Repsol announces the closing of a paid up capital increase of 41,422,248 euros
OREANDA-NEWS. Following the official notices sent to the Spanish Securities Market Commission (Comision Nacional del Mercado de Valores - CNMV) on October 29, November 25 and December 16, 2015, Repsol, S.A. ("Repsol") reports the end, on January 7, 2016, of the trading period of the free-of-charge allocation rights corresponding to the paid up capital increase implementing the "Repsol Flexible Dividend" shareholders' remuneration program.
Holders of 65.08% of free-of-charge allocation rights (a total of 911,289,456 rights) opted to receive new shares of Repsol. Therefore, the final number of shares of one (1) euro par value issued in the capital increase is 41,422,248, where the nominal amount of the increase is 41,422,248 euros, representing an increase of approximately 2.96% of Repsol's share capital before the capital increase.
Moreover, during the period established for that purpose, holders of 34.92% of free-of-charge allocation rights accepted the irrevocable commitment to purchase rights taken by Repsol. Consequently, Repsol acquired 489,071,582 rights for a total amount of 227,907,357.212 euros. Repsol waived the shares corresponding to the free-of-charge allocation rights acquired by virtue of the mentioned commitment.

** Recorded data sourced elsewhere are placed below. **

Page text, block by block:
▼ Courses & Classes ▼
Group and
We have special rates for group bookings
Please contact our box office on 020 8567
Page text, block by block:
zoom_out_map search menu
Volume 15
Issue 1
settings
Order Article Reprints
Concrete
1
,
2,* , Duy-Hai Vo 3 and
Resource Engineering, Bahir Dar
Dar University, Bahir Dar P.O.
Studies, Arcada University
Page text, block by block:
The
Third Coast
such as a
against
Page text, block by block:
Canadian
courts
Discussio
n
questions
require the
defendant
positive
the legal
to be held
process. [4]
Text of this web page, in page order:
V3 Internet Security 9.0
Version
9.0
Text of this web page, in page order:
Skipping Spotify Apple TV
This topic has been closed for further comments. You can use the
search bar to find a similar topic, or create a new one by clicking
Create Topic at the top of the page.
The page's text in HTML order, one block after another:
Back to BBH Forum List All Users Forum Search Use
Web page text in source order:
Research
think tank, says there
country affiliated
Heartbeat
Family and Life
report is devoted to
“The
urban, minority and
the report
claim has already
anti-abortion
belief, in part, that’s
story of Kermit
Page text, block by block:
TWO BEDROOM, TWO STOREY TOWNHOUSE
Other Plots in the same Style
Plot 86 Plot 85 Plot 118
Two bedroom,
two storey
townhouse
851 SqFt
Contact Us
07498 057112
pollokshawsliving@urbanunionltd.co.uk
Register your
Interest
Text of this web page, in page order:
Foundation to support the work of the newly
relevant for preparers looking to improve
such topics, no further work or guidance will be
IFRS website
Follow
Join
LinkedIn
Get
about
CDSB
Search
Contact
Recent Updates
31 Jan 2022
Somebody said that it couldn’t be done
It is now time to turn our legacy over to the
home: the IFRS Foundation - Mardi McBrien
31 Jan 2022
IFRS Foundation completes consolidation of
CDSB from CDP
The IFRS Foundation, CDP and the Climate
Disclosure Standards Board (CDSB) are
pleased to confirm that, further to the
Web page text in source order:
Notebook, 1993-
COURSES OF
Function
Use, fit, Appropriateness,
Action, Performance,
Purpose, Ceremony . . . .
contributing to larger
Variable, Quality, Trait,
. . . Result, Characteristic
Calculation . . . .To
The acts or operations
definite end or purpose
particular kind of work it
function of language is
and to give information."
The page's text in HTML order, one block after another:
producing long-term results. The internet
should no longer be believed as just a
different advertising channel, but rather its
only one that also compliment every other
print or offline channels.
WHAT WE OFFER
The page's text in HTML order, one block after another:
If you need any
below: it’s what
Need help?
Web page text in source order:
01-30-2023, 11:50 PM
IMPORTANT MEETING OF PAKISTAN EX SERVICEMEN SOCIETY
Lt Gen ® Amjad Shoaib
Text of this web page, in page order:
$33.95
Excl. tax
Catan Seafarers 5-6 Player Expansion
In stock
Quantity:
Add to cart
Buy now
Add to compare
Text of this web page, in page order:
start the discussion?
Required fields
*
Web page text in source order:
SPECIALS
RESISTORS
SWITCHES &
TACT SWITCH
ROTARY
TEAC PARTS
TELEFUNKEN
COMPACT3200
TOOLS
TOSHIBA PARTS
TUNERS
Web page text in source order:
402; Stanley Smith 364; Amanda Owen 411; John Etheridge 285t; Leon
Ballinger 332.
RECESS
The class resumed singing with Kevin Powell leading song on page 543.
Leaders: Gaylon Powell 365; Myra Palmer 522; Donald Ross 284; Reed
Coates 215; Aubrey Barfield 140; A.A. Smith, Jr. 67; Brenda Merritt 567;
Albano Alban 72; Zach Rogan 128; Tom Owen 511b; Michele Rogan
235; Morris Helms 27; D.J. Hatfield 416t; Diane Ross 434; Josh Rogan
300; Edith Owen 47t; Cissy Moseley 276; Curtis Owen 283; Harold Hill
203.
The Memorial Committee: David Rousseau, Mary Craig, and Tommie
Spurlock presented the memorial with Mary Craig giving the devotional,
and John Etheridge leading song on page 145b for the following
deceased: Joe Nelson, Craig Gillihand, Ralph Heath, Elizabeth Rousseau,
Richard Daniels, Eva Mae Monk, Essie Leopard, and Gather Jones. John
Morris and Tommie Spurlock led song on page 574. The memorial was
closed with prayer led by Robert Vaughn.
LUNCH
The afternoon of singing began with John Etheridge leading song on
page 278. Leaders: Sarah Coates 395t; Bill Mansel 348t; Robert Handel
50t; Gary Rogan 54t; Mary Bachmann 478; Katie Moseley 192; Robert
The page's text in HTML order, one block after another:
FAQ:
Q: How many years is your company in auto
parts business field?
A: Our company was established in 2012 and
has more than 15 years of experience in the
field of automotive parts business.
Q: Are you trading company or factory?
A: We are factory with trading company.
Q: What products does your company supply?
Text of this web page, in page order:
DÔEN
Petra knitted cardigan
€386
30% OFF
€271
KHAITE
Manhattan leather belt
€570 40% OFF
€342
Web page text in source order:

The capital increase was closed on January 8,2016.
According to timetable of the execution of the capital increase, the cash payment to shareholders who sold the free-of-charge rights to Repsol will be made on January 12, 2016. r>
It is expected, subject to compliance with all legal requirements (and, in particular, the verification by the Spanish Securities Market Commission), that the new shares will be listed on the Madrid, Barcelona, Bilbao and Valencia Stock Exchanges through the Spanish Automated Quotation System (Mercado Continuo), on January 14, 2016, and the next day, the initiation of their ordinary trading. The Company will also apply for the listing of the new shares on the Buenos Aires Stock Exchange.